Meski begitu, PSEL Benowo tetap tidak bisa membereskan masalah sampah di Surabaya. Belum lagi jika musim hujan datang, maka sampah Kota Surabaya akan sulit dibakar untuk menghasilkan gasifikasi. Ditambah lagi biaya tipping fee yang mahal dan operasional lainnya. Maka, bisa jadi sampah yang awalnya bisa diolah jadi listrik 600 ton/hari bisa berkurang dari jumlah itu. Sementara volume sampah di Kota Surabaya jelas dan nyata sebesar 2.600 ton/hari.
Pemkot Surabaya Melanggar UUPS dan Perda-nya Sendiri
Sistem yang dijalankan Pemerintah Kota Surabaya dalam penanganan sampah hingga saat ini sesungguhnya masih melanggar Undang Undang Nomor 18 Tahun 2008 tentang Pengelolaan Sampah (UUPS). Terutama dalam hal pengelolaan sampah rumah tangga dan sejenis rumah tangga, pengelolaan sampah kawasan, dan penutupan TPA Open Dumping.

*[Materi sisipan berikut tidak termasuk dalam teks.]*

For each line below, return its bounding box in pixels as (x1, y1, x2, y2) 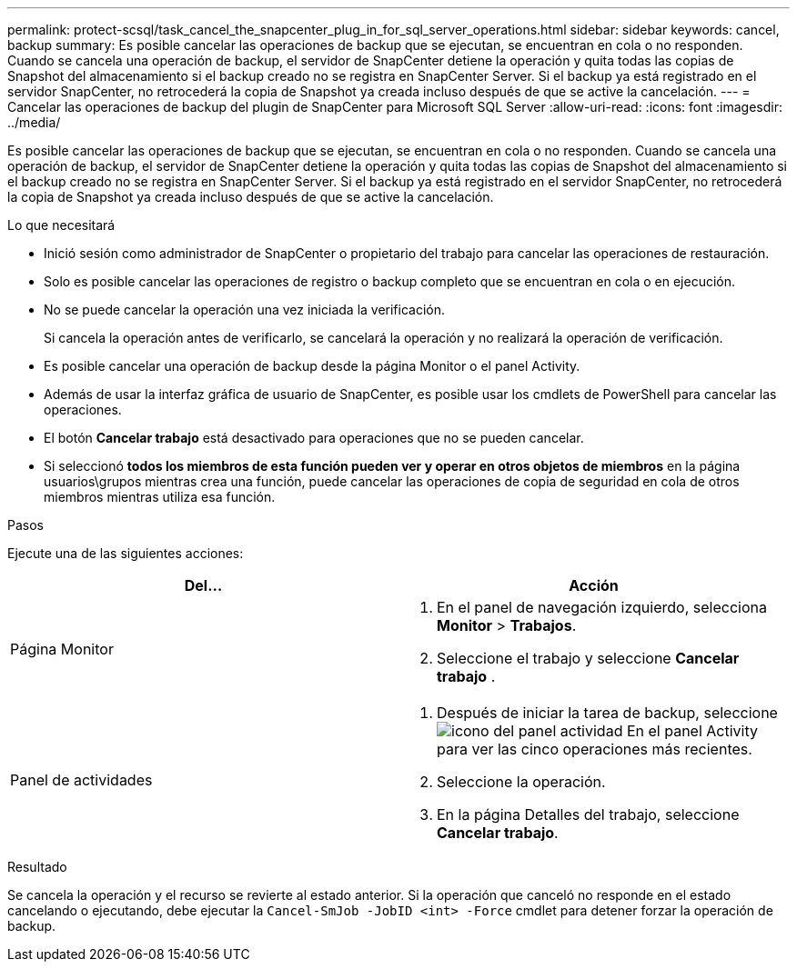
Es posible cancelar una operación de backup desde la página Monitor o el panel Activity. (44, 358, 580, 374)
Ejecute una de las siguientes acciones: (7, 545, 244, 561)
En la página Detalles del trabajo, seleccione (437, 805, 740, 824)
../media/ (7, 115, 61, 130)
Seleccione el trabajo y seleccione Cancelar (437, 649, 740, 667)
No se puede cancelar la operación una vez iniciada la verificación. (44, 302, 446, 317)
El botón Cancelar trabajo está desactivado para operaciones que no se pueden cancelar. (44, 430, 584, 445)
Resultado (7, 859, 67, 874)
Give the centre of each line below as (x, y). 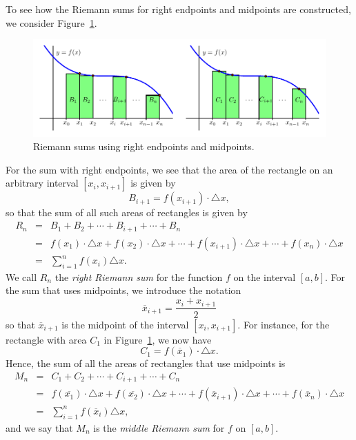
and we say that (39, 427)
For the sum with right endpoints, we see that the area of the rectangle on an (169, 169)
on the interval (265, 276)
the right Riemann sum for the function (139, 276)
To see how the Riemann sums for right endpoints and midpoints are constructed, (178, 9)
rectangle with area (46, 339)
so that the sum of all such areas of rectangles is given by (127, 212)
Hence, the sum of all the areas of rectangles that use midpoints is (146, 363)

Pemkot Surabaya tidak akan bisa melaksanakan operasional TPA Control Landfill atau Sanitary Landfill selama penanganan sampah masih dilakukan secara sentralistik. Terlalu banyak sampah yang harus diproses di TPA jika penanganan sampah sentralistik itu terus dilakukan. Solusi penanganan sampah sentralistik hanya satu : TPA Open Dumping. Tidak ada yang lain.
Selain melanggar UUPS, Pemkot Surabaya sebenarnya sedang melanggar Peraturan Daerah (Perda) Kota Surabaya Nomor 5 Tahun 2014 tentang Pengelolaan Sampah dan Kebersihan Kota Surabaya. Perda ini sama semangatnya dengan UUPS, dan dilanggar juga oleh pemerintah yang mengeluarkan aturan ini sendiri.